Closed ericsink closed 2 years ago
The unfortunate thing about RID-specific builds of provider_e_sqlite3 is that I recently just changed all the provider builds to use multi-targeting and to no longer need a separate nuspec file. This simplified the tree quite a bit, and it seems like it would be SO SAD to undo all that.
What we would need is to say "build this assembly twice for the same TFM (which multi-targeting can't do), and when creating the nuspec for pack, put one of them in the usual place in lib/TFM, and put the other one in the RID-specific area". There is, AFAICT, no way to express what we want in csproj properties for use with dotnet pack
without a separate nuspec.
@bricelam Over in the other issue, you said:
The RID-specific assembly is more work, but would probably be the better option.
Initially I agreed with that, but now I want to push on it a little bit.
So, er, WHY would it probably be the better option?
I wish to highlight the fact that both approaches accomplish the same result, which is to make sure that sqlite3_win32_set_directory()
returns an error code.
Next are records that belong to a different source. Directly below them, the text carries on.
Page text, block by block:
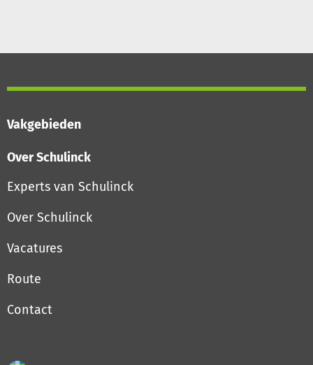
Vakgebieden
Over Schulinck
Experts van Schulinck
Over Schulinck
Vacatures
Route
Contact

Either way, that function is a member of ISQLite3Provider
. We're just deciding whether we want SQLITE_ERROR
to be returned in C# or C.
And right now, doing the work in stubs.c
is a heckuva lot simpler.
One big unknown here is the question of whether I will eventually need RID-specific assemblies anyway. If the pain is coming no matter what, there may be less incentive to avoid it now. OTOH, I suppose maybe stalling might pay off if "dotnet pack
without nuspec" later gains the ability handle more advanced scenarios.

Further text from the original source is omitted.